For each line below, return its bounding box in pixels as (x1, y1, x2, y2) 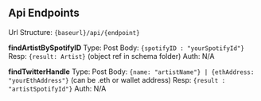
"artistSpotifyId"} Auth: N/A (8, 84, 107, 93)
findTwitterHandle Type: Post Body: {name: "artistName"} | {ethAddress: (8, 67, 255, 76)
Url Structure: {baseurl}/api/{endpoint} (8, 27, 141, 37)
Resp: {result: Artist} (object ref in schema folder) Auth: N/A (8, 51, 215, 60)
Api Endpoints (8, 6, 80, 20)
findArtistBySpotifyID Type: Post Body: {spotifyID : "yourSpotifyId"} (8, 43, 245, 52)
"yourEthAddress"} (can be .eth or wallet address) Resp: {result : (8, 75, 226, 84)
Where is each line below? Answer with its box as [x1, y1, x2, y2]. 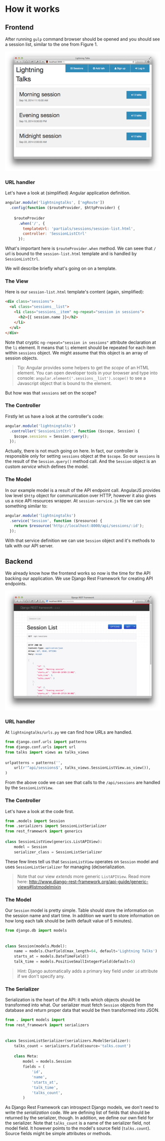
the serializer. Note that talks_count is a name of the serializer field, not [5, 1120, 150, 1126]
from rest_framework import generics [5, 829, 83, 834]
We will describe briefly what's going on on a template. [5, 265, 117, 272]
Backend [5, 557, 33, 566]
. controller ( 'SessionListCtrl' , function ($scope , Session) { [9, 428, 140, 433]
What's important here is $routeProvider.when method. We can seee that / [5, 246, 156, 251]
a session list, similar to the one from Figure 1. [5, 41, 98, 47]
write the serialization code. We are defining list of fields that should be [5, 1109, 150, 1115]
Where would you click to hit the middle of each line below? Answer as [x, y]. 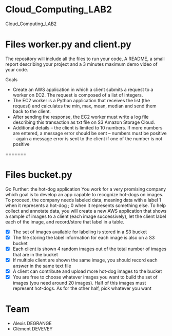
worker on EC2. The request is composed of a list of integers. [78, 95]
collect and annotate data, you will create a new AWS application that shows [86, 211]
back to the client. [32, 111]
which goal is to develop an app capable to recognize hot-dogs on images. [84, 194]
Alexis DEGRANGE [32, 323]
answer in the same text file [42, 266]
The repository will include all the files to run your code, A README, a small [85, 59]
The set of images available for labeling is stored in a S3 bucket [80, 232]
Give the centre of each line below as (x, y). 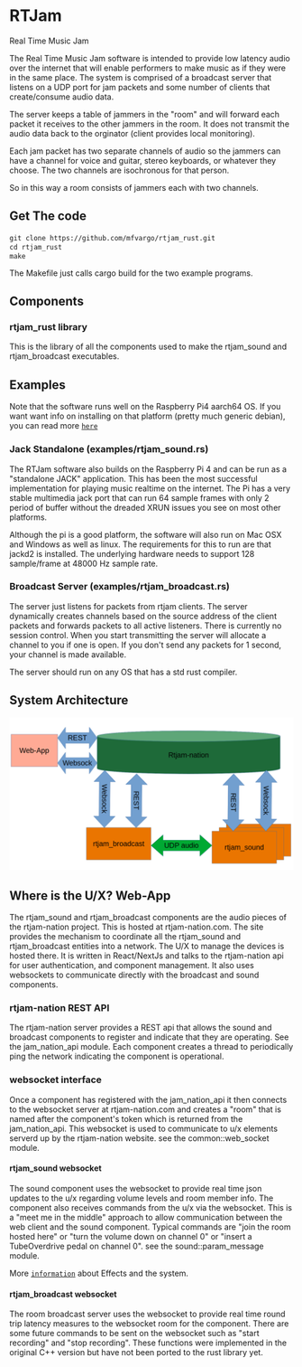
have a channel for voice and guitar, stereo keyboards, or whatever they (143, 160)
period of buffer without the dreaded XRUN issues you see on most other (145, 507)
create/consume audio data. (62, 97)
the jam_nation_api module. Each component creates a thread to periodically (151, 1047)
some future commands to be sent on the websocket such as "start (134, 1334)
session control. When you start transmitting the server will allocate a (138, 635)
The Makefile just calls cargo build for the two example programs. (132, 273)
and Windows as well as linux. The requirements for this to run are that (141, 544)
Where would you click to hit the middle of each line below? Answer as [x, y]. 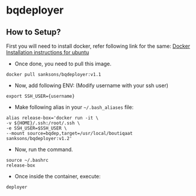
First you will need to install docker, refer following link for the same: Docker [98, 46]
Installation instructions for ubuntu [48, 52]
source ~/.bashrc [27, 160]
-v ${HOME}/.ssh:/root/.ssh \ [43, 123]
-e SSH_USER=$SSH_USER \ [36, 128]
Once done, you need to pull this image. [63, 64]
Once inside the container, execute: [58, 176]
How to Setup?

_ _ _ _ _

## Exercise details
In the data above, how many lines hold the string "Resp"? Give the number by itself.

## Answer to the problem
2